5 Discrete Spatial Variation 5.1 Discrete spatial variation 5.3 Continuous vs discrete spatial variation models?

5.2 Including both spatial and non-spatial variation

When there is a ‘natural’ statistical model for the data, such as the Poisson model for count data or the binomial for binary data, it is often the case that:

•

after adjusting for all known covariates, the residual variation is bigger than can be explained by the assumed distributional model
•

but this extra-variation may or may not be spatially structured

A cautious strategy is to contemplate a model with both spatial and non-spatial sources of extra-variation.

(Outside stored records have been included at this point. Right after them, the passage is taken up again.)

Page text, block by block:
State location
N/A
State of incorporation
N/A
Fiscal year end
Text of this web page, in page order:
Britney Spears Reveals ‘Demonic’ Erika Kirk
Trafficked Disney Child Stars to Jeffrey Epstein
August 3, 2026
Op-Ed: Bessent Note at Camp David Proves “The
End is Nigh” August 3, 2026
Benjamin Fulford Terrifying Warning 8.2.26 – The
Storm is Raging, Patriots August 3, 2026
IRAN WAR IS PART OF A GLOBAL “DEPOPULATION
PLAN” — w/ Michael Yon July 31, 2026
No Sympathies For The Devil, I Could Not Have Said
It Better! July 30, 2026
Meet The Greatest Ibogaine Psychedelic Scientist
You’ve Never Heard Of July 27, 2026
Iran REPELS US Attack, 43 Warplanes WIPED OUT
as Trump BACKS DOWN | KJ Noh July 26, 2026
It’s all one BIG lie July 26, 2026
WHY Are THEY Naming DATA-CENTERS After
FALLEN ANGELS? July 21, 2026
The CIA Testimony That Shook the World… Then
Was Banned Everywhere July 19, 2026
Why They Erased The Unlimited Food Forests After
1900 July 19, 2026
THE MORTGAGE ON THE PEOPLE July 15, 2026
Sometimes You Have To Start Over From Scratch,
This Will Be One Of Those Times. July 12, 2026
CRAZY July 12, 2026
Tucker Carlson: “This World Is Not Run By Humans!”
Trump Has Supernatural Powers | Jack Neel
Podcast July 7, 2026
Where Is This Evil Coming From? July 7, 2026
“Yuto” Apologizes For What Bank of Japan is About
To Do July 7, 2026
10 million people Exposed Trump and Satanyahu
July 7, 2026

5.2.1 Monte Carlo test for residual spatial variation

A simple test for the presence of residual spatial variation for area-level data is as follows. Given residuals $T_{i}$ :

1.

For each $i\neq j$ , calculate $T^{*}_{ij}=T_{i}-T_{j}$ and $u^{*}_{ij}=\|u_{i}-u_{j}\|$ , where $u_{i}$ is the centroid of region $i$ .
2.

Calculate the sample correlation $c^{*}=\textrm{Corr}(u^{*},T^{*})$ .
3.

Randomly reallocate the $T_{i}$ values to the sampled areas, and repeat steps 1 and 2 to find the sample correlation $c^{\dagger}$ .
4.

Carry out step 3 a total of $m-1$ times (a large number).
5.

Calculate a p-value for a test of residual spatial correlation as $(n^{*}+1)/m$ , where $n^{*}$ is the number of $c^{\dagger}$ values from the sample that are greater than or equal to $c^{*}$ .

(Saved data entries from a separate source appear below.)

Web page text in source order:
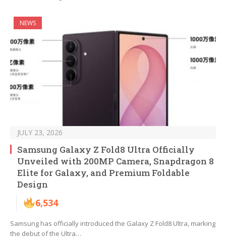
NEWS
JULY 23, 2026
Samsung Galaxy Z Fold8 Ultra Officially
Unveiled with 200MP Camera, Snapdragon 8
Elite for Galaxy, and Premium Foldable
Design
6,534
Samsung has officially introduced the Galaxy Z Fold8 Ultra, marking
the debut of the Ultra…
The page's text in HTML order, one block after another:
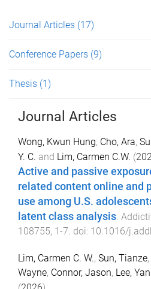
Journal Articles (17)
Conference Papers (9)
Thesis (1)
Journal Articles
Wong, Kwun Hung, Cho, Ara,
Y. C. and Lim, Carmen C.W. (
Active and passive
related content online and
use among U.S.
latent class analysis.
108755, 1-7. doi: 10.1016/
Lim, Carmen C. W., Sun, Tianze,
Wayne, Connor, Jason, Lee,
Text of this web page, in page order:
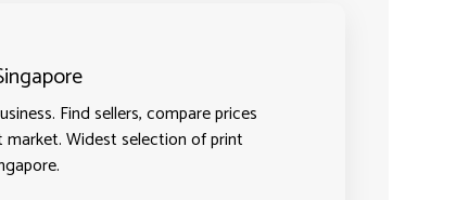
Find sellers, compare prices
Widest selection of print
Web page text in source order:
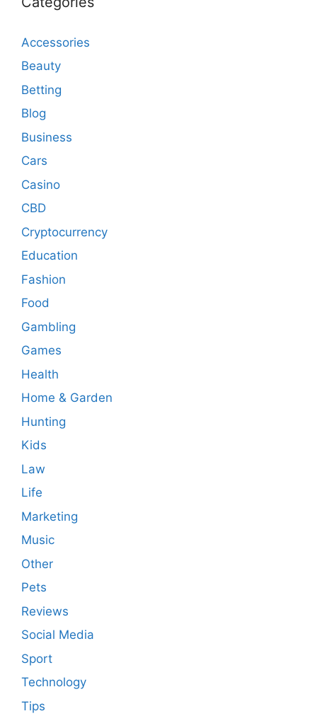
Accessories
Beauty
Betting
Blog
Business
Cars
Casino
CBD
Cryptocurrency
Education
Fashion
Food
Gambling
Games
Health
Home & Garden
Hunting
Kids
Law
Life
Marketing
Music
Other
Pets
Reviews
Social Media
Sport
Technology
Tips
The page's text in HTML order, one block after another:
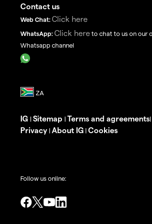
Contact us
Web Chat: Click here
WhatsApp: Click here to chat to us on our
Whatsapp channel
IG | Sitemap | Terms and agreements|
Privacy | About IG | Cookies
Follow us online:
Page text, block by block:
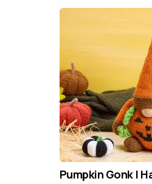
Pumpkin Gonk |

Note that there are considerable drawbacks to this method, including the lack of power to detect residual spatial correlation in small samples and the inability to detect directional effects. However, a small p-value is usually a clear indication that there is residual spatial correlation present, which may necessitate further modelling.

Example 5.2.

Lip cancer in Scotland (continued)

Replace the previous model for risk by

\log R_{i}=\alpha+\beta x_{i}+U_{i}+S_{i}

where

•

$S_{i}$ again follow a discrete spatial variation model, and
•

$U_{i}$ are mutually independent ${\rm N}(0,\nu^{2})$ without any spatial structure.

The following table of results is adapted from Breslow and Clayton (1993a). Three different models are considered:

1.

Poisson regression (include neither $U_{i}$ nor $S_{i}$ terms)
2.

non-spatial extra-Poisson variation (include $U_{i}$ )
3.

spatial extra-Poisson variation (include $S_{i}$ )

Model	Estimates $\pm$ standard errors
	$\alpha$	$\beta\times 10$	$\sigma$	$\nu$
1	$-0.54\pm 0.07$	$0.74\pm 0.06$	—	—
2	$-0.44\pm 0.16$	$0.68\pm 0.14$	—	$0.60\pm 0.08$
3	$-0.18\pm 0.12$	$0.35\pm 0.12$	$0.73\pm 0.13$	—

1.

Poisson regression model seriously underestimates standard errors of $\alpha$ and $\beta$ ;
2.

non-spatial extra-Poisson variation model fixes up standard errors, point estimates only change slightly;
3.

spatial extra-Poisson variation model gives comparable standard errors to model 2 but materially changes point estimates.

To assess the goodness of fit of each model and compare between different models standard diagnostic tests for Poisson regression models can be used. See for example Section 4.3.